Let’s not communicate. Let’s live. - tonyhanna
http://www.teedot.com/blog/2010/02/11/lets-not-communicate-lets-live/

======
WA
These scenarios are best examples, why I wouldn't want such a system. If I
have to think about a birthday gift for my girlfriend, that IS actually life.
And usually, whenever I update my facebook profile picture, I'd choose a
picture about which I can say:"Hey, that's a nice picture of mine" and
certainly not:"I need a party picture of myself, let's arrange a party just to
get that picture."

I guess the problem I'm having with such a system is that it looks for
PATTERNS and in my opinion, a good life is all about BREAKING patterns in
order to feel alive.

------
Slashed
Seriously, if a user has only an email and Skype account(it's true for me, and
in my experience, it's true for many other people) and doesn't have FB,
Twitter, etc., does it mean he/she won't be able to use this _feature_?

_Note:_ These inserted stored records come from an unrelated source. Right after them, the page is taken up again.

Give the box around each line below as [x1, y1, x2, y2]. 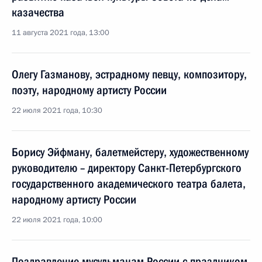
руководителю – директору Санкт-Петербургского [12, 161, 242, 175]
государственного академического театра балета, [12, 177, 246, 191]
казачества [12, 5, 64, 19]
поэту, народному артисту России [12, 83, 167, 97]
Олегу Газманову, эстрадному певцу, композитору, [12, 67, 247, 81]
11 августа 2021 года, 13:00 [12, 27, 109, 38]
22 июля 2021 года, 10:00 [12, 215, 102, 225]
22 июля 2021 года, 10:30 [12, 105, 102, 116]

I know there was always a lot of potential in technology that incorporates the
"don't make them think". But honestly, do you really want a software to choose
a gift for your girl friend? I want my personal stuff to be private and
personal.

P.S. I'm not criticizing or anything - actually, I always admire software that
changes to fit to a user's needs, not the opposite. But managing
relationships.. No, thank you. :)

------
Vladik
The question is will it go to the bathroom for you as well? I could easily
save a lot of time in the day by outsourcing that.

------
dmoney
I think this would have Wolfram Alpha's problem of trying to be too general,
without having invented general AI. How will the system understand what I
want?

Auto-gifting would be particularly useful. Is there a way to use it without an
iPhone?

------
RyanMcGreal
Sounds a lot like the Semantic Web that Tim Berners-Lee has been talking about
for the past several years.

------
dwohlfahrt
We're still a month and a half away from April fools... Talk about jumping the
gun